O estoque dessas debêntures incentivadas atingiu R$ 609,8 bilhões em 2026, com giro de 7,1% em maio.

Para a gerente executiva de mercado de capitais da Anbima, Erika Lacreta, o movimento é estrutural. "Um ambiente mais dinâmico amplia a liquidez dos ativos, melhora a formação de preços e fortalece o ciclo de financiamento de projetos de infraestrutura", disse em nota.

Mercado primário em compasso de espera

Se o secundário expande forte, o mercado primário opera em ritmo mais contido. As emissões de debêntures incentivadas somaram R$ 58,9 bilhões entre janeiro e maio, queda de 5,8% em relação a igual período de 2025, quando o volume acumulado estava em R$ 62,5 bilhões.

Só em maio, as captações chegaram a R$ 6,5 bilhões, recuo de 26,9% na mesma base de comparação. A desaceleração no volume convive, no entanto, com aumento na quantidade de operações. Foram 104 séries emitidas no acumulado, acima das 93 na base anual.
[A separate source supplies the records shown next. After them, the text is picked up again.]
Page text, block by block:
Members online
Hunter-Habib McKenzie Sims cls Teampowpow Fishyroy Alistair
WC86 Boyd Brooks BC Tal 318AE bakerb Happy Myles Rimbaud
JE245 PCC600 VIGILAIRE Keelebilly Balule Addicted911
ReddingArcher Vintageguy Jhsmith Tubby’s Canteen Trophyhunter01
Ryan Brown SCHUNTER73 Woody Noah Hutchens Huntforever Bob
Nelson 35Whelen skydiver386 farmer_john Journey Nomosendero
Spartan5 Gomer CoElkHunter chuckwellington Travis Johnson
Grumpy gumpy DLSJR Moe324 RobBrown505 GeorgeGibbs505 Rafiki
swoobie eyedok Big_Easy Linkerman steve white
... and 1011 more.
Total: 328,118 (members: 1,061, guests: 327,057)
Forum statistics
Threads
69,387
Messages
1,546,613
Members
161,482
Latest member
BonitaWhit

O prazo médio de vencimento chegou a 11,9 anos, mais que o dobro dos 5,4 anos das debêntures corporativas sem benefício fiscal emitidas no mesmo período.

Energia lidera, bioenergia surpreende

A distribuição setorial no acumulado do ano segue concentrada em energia elétrica, que absorveu cerca de 54% do volume total captado. Transporte e logística aparecem em segundo lugar, com 11,2%, seguidos por saneamento, com 10,7%.
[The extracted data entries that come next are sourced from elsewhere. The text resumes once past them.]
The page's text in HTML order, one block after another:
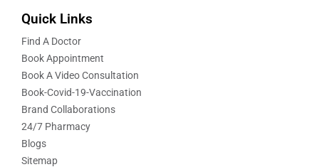
Quick Links
Find A Doctor
Book Appointment
Book A Video Consultation
Book-Covid-19-Vaccination
Brand Collaborations
24/7 Pharmacy
Blogs
Sitemap

Maio trouxe, porém, uma composição diferente. A bioenergia se destacou com 24,4% do volume mensal, enquanto a categoria "outros" concentrou 38,2% em função de uma operação no setor de assistência médica emitida nos termos do artigo 1º da Lei nº 12.431.
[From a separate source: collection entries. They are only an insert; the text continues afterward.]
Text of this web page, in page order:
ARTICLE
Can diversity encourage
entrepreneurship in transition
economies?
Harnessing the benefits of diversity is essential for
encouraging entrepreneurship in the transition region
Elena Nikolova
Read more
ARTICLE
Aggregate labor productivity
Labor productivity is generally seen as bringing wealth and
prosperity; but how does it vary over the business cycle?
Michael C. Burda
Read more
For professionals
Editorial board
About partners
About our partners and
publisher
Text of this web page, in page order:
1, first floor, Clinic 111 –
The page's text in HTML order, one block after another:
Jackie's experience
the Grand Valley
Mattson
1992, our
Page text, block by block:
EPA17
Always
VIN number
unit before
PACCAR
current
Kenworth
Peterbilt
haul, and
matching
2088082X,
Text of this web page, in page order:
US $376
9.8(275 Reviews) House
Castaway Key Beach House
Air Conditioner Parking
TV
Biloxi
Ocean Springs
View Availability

Energia elétrica e saneamento, embora relevantes, ficaram em segundo e terceiro plano no mês, com 21,5% e 16%, respectivamente.

Estrangeiro entra em cena

O perfil dos compradores também variou em maio. No acumulado do ano, intermediários financeiros e participantes ligados à oferta dominam as subscrições, com 58,3% do volume, enquanto os fundos de investimento respondem por 35,3%.

No mês de maio, especificamente, os intermediários concentraram 67,8% das subscrições, e os fundos recuaram para 5,5%. O destaque foi a participação de investidores estrangeiros, que alcançou 25,9% das subscrições no mês, explicada pela entrada integral de um único investidor em uma operação de R$ 1 bilhão.

Ao considerar todas as debêntures, isto é, com e sem benefício fiscal, as emissões somaram R$ 146,3 bilhões entre janeiro e maio, recuo de 5,9% frente ao mesmo período de 2025. O secundário movimentou R$ 420,4 bilhões no ano, patamar inédito para esse intervalo, com alta de 25,1% na mesma comparação.